Required action
Locate all lines in the data below that hold "Virginia" and show them.

(Stored records)

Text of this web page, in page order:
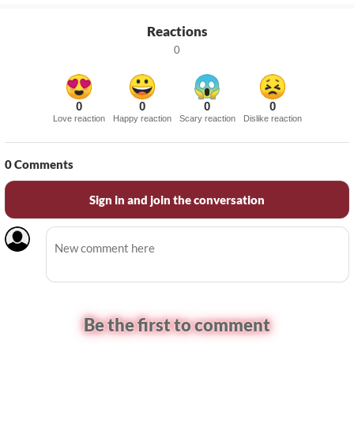
Reactions
0
0
Love reaction
0
Happy reaction
0
Scary reaction
0
Dislike reaction
0Comments
Sign in and join the conversation
Be the first to comment
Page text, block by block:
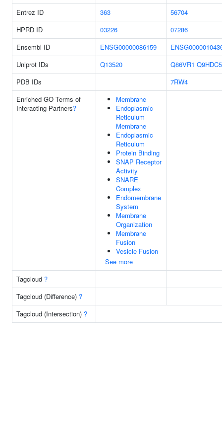
Entrez ID
363
56704
HPRD ID
03226
07286
Ensembl ID
ENSG00000086159
Uniprot IDs
Q13520 Q86VR1 Q9HDC5
PDB IDs
7RW4
Enriched GO Terms of
Interacting Partners?
Membrane
Endoplasmic
Reticulum
Membrane
Endoplasmic
Reticulum
Protein Binding
SNAP Receptor
Activity
SNARE
Complex
Endomembrane
System
Membrane
Organization
Membrane
Fusion
Vesicle Fusion
See more
Tagcloud ?
Tagcloud (Difference) ?
Tagcloud (Intersection) ?
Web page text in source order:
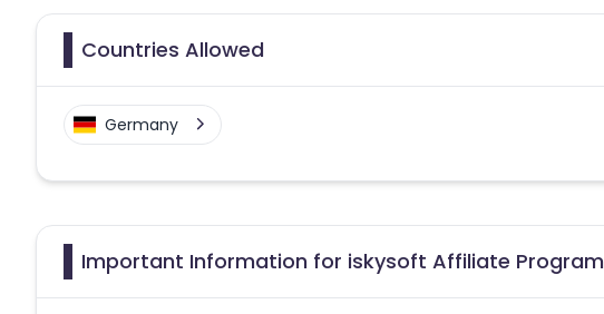
Countries Allowed
Germany
Important Information for iskysoft Affiliate Program
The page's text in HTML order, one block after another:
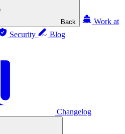
Back
Work at
Security Blog
Changelog
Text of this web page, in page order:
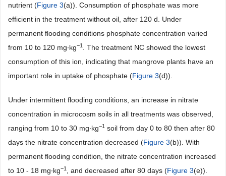
nutrient (Figure 3(a)). Consumption of phosphate was more
efficient in the treatment without oil, after 120 d. Under
permanent flooding conditions phosphate concentration varied
from 10 to 120 mg∙kg−1
. The treatment NC showed the lowest
consumption of this ion, indicating that mangrove plants have an
important role in uptake of phosphate (Figure 3(d)).
Under intermittent flooding conditions, an increase in nitrate
concentration in microcosm soils in all treatments was observed,
ranging from 10 to 30 mg∙kg−1 soil from day 0 to 80 then after 80
days the nitrate concentration decreased (Figure 3(b)). With
permanent flooding condition, the nitrate concentration increased
to 10 - 18 mg∙kg−1 , and decreased after 80 days (Figure 3(e)).
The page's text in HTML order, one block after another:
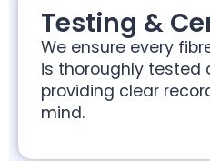
Testing &
We ensure every
is thoroughly tested
providing clear
mind.
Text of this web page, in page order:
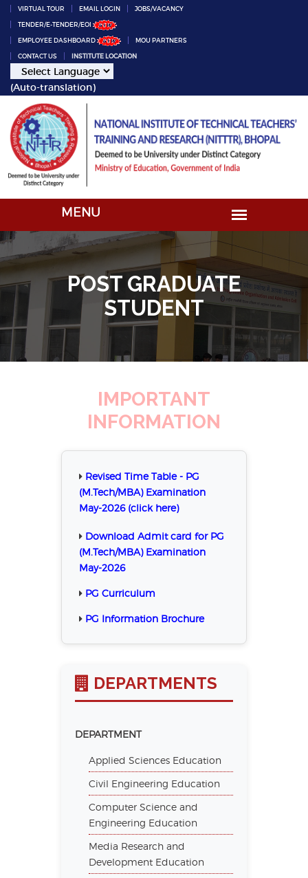
VIRTUAL TOUR EMAIL LOGIN JOBS/VACANCY
TENDER/E-TENDER/EOI
EMPLOYEE DASHBOARD MOU PARTNERS
CONTACT US INSTITUTE LOCATION
(Auto-translation)
POST GRADUATE
STUDENT
IMPORTANT
INFORMATION
Revised Time Table - PG
(M.Tech/MBA) Examination
May-2026 (click here)
Download Admit card for PG
(M.Tech/MBA) Examination
May-2026
PG Curriculum
PG Information Brochure
DEPARTMENTS
DEPARTMENT
Applied Sciences Education
Civil Engineering Education
Computer Science and
Engineering Education
Media Research and
Development Education
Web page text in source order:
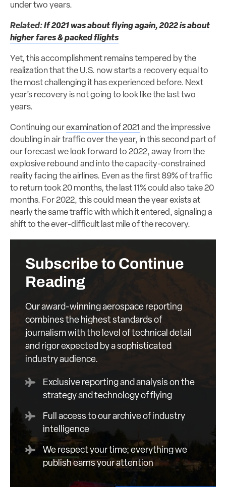
under two years.
Related:If 2021 was about flying again, 2022 is about
higher fares & packed flights
Yet, this accomplishment remains tempered by the
realization that the U.S. now starts a recovery equal to
the most challenging it has experienced before. Next
year’s recovery is not going to look like the last two
years.
Continuing ourexamination of 2021 and the impressive
doubling in air traffic over the year, in this second part of
our forecast we look forward to 2022, away from the
explosive rebound and into the capacity-constrained
reality facing the airlines. Even as the first 89% of traffic
to return took 20 months, the last 11% could also take 20
months. For 2022, this could mean the year exists at
nearly the same traffic with which it entered, signaling a
shift to the ever-difficult last mile of the recovery.
Subscribe to Continue
Reading
Our award-winning aerospace reporting
combines the highest standards of
journalism with the level of technical detail
and rigor expected by a sophisticated
industry audience.
Exclusive reporting and analysis on the
strategy and technology of flying
Full access to our archive of industry
intelligence
We respect your time; everything we
publish earns your attention
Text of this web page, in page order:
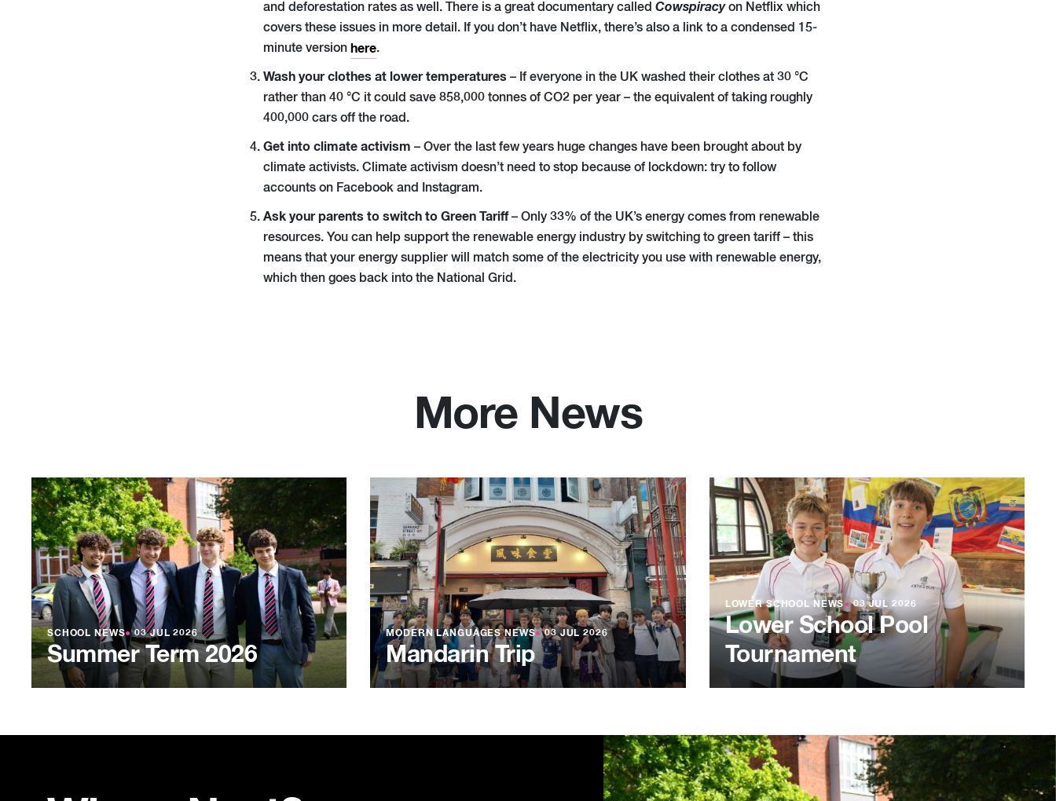
and deforestation rates as well. Thereis a great documentary called Cowspiracyon Netflix which
covers these issues in more detail.If you don’t have Netflix, there’s also a link to a condensed 15-
minute version here.
Wash your clothes at lower temperatures – If everyone in the UK washed their clothes at 30 °C
rather than 40 °C it could save 858,000 tonnes of CO2 per year – the equivalent of taking roughly
400,000 cars off the road.
Get into climate activism – Over the last few years huge changes have been brought about by
climate activists. Climate activism doesn’t need to stop because of lockdown: try to follow
accounts on Facebook and Instagram.
Ask your parents to switch to Green Tariff– Only 33% of the UK’s energy comes from renewable
resources. You can help support the renewable energy industry by switching to green tariff – this
means that your energy supplier will match some of the electricity you use with renewable energy,
which then goes back into the National Grid.
More News
SCHOOL NEWS●03 JUL 2026
Summer Term 2026
MODERN LANGUAGES NEWS●03 JUL 2026
Mandarin Trip
LOWER SCHOOL NEWS●03 JUL 2026
Lower School Pool
Tournament
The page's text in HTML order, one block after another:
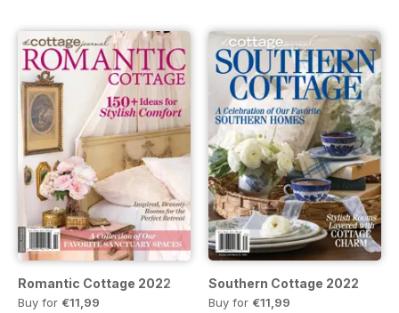
Romantic Cottage 2022
Buy for €11,99
Southern Cottage 2022
Buy for €11,99
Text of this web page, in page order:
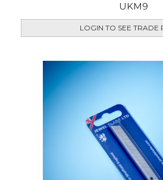
UKM9
LOGIN TO SEE TRADE
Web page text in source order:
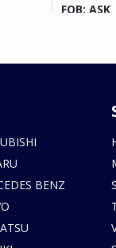
FOB: ASK
BENZ
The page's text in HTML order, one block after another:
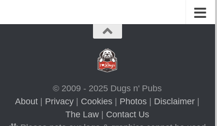
© 2009 - 2025 Dugs n' Pubs
About | Privacy | Cookies | Photos | Disclaimer |
The Law | Contact Us
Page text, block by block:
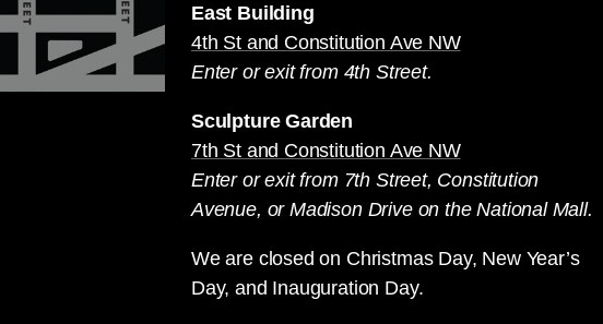
East Building
4th St and Constitution Ave NW
Enter or exit from 4th Street.
Sculpture Garden
7th St and Constitution Ave NW
Enter or exit from 7th Street, Constitution
Avenue, or Madison Drive on the National Mall.
We are closed on Christmas Day, New Year’s
Day, and Inauguration Day.
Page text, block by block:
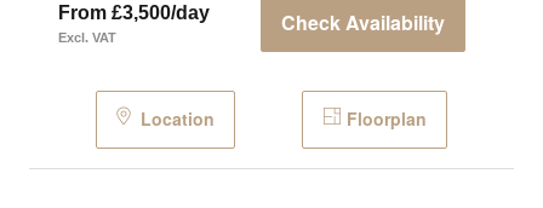
From £3,500/day
Excl. VAT
Check Availability
Location Floorplan
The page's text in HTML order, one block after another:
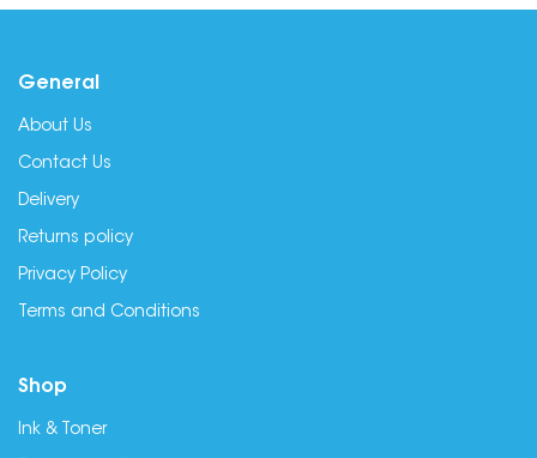
General
About Us
Contact Us
Delivery
Returns policy
Privacy Policy
Terms and Conditions
Shop
Ink & Toner
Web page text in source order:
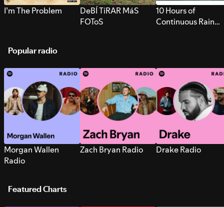
I’m The Problem
DeBÍ TiRAR MáS
FOToS
10 Hours of
Continuous Rain
Popular radio
Morgan Wallen
Radio
Zach Bryan Radio Drake Radio
Featured Charts
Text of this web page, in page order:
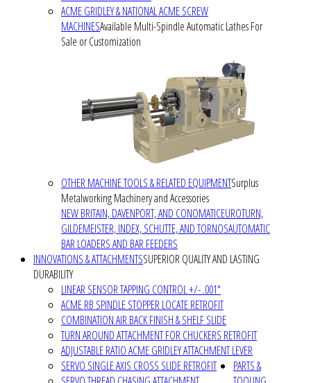
ACME GRIDLEY & NATIONAL ACME SCREW
MACHINESAvailable Multi-Spindle Automatic Lathes For
Sale or Customization
OTHER MACHINE TOOLS & RELATED EQUIPMENTSurplus
Metalworking Machinery and Accessories
NEW BRITAIN, DAVENPORT, AND CONOMATICEUROTURN,
GILDEMEISTER, INDEX, SCHUTTE, AND TORNOSAUTOMATIC
BAR LOADERS AND BAR FEEDERS
INNOVATIONS & ATTACHMENTSSUPERIOR QUALITY AND LASTING
DURABILITY
LINEAR SENSOR TAPPING CONTROL +/- .001"
ACME RB SPINDLE STOPPER LOCATE RETROFIT
COMBINATION AIR BACK FINISH & SHELF SLIDE
TURN AROUND ATTACHMENT FOR CHUCKERS RETROFIT
ADJUSTABLE RATIO ACME GRIDLEY ATTACHMENT LEVER
SERVO SINGLE AXIS CROSS SLIDE RETROFIT
PARTS &
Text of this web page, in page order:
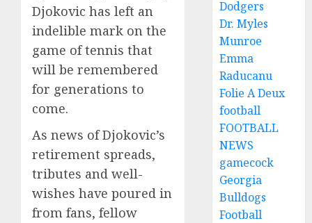
Djokovic has left an
indelible mark on the
game of tennis that
will be remembered
for generations to
come.
As news of Djokovic’s
retirement spreads,
tributes and well-
wishes have poured in
from fans, fellow
Dodgers
Dr. Myles
Munroe
Emma
Raducanu
Folie A Deux
football
FOOTBALL
NEWS
gamecock
Georgia
Bulldogs
Football
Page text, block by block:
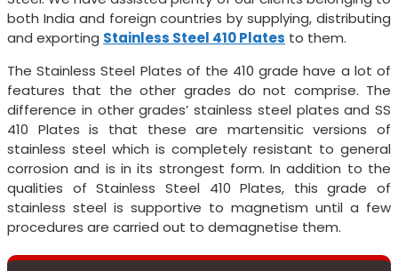
both India and foreign countries by supplying, distributing
and exporting Stainless Steel 410 Plates to them.
The Stainless Steel Plates of the 410 grade have a lot of
features that the other grades do not comprise. The
difference in other grades’ stainless steel plates and SS
410 Plates is that these are martensitic versions of
stainless steel which is completely resistant to general
corrosion and is in its strongest form. In addition to the
qualities of Stainless Steel 410 Plates, this grade of
stainless steel is supportive to magnetism until a few
procedures are carried out to demagnetise them.
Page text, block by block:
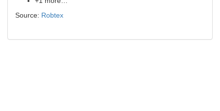
Source: Robtex
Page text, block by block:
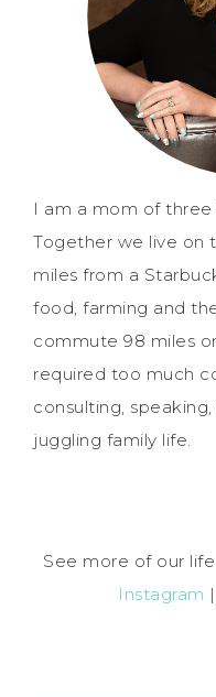
I am a mom of
Together we live on
miles from a
food, farming and
commute 98 miles
required too much
consulting,
juggling family life.
See more of our
Instagram |
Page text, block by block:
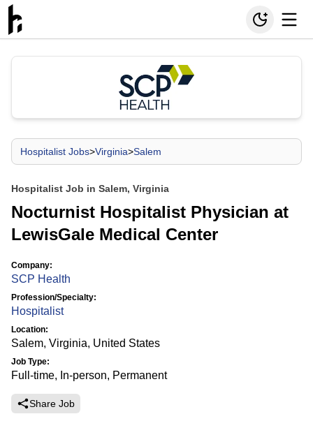
Hospitalist Jobs>Virginia>Salem
Hospitalist Job in Salem, Virginia
Nocturnist Hospitalist Physician at
LewisGale Medical Center
Company:
SCP Health
Profession/Specialty:
Hospitalist
Location:
Salem, Virginia, United States
Job Type:
Full-time, In-person, Permanent
Share Job
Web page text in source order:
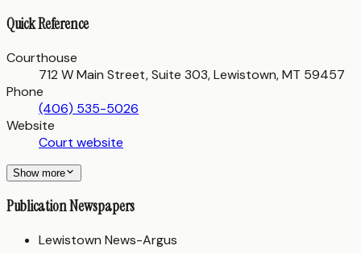
Quick Reference
Courthouse
712 W Main Street, Suite 303, Lewistown, MT 59457
Phone
(406) 535-5026
Website
Court website
Show more
Publication Newspapers
Lewistown News-Argus
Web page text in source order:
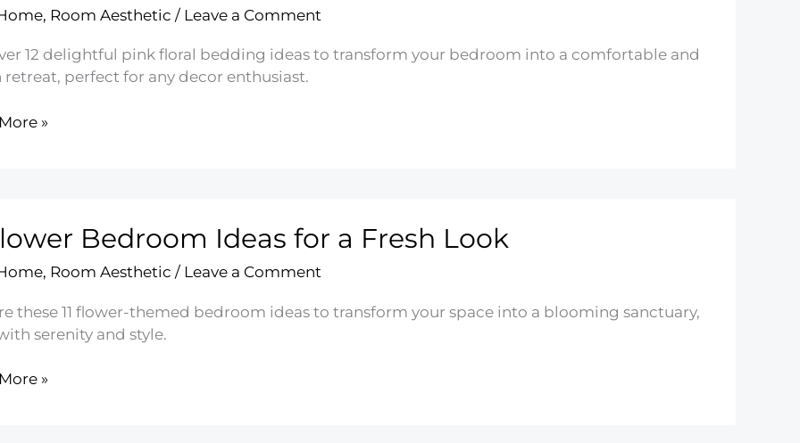
, Room Aesthetic / Leave a Comment
12 delightful pink floral bedding ideas to transform your bedroom into a comfortable and
retreat, perfect for any decor enthusiast.
»
Bedroom Ideas for a Fresh Look
, Room Aesthetic / Leave a Comment
these 11 flower-themed bedroom ideas to transform your space into a blooming sanctuary,
serenity and style.
»
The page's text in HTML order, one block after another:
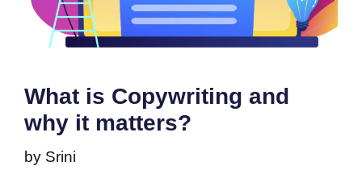
What is Copywriting and
why it matters?
by Srini
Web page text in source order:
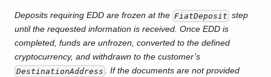
Deposits requiring EDD are frozen at the FiatDeposit step
until the requested information is received. Once EDD is
completed, funds are unfrozen, converted to the defined
cryptocurrency, and withdrawn to the customer’s
DestinationAddress . If the documents are not provided
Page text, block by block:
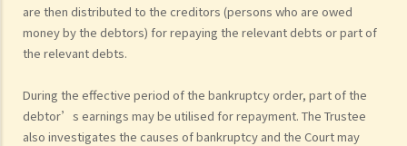
are then distributed to the creditors (persons who are owed
money by the debtors) for repaying the relevant debts or part of
the relevant debts.
During the effective period of the bankruptcy order, part of the
debtor’s earnings may be utilised for repayment. The Trustee
also investigates the causes of bankruptcy and the Court may
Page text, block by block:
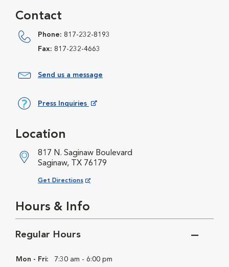
Contact
Phone: 817-232-8193
Fax: 817-232-4663
Send us a message
Press Inquiries
Location
817 N. Saginaw Boulevard
Saginaw, TX 76179
Get Directions
Opens in New Window
Hours & Info
Regular Hours
Mon - Fri: 7:30 am - 6:00 pm

Response
Hospitalist Jobs>Virginia>Salem
Hospitalist Job in Salem, Virginia
Salem, Virginia, United States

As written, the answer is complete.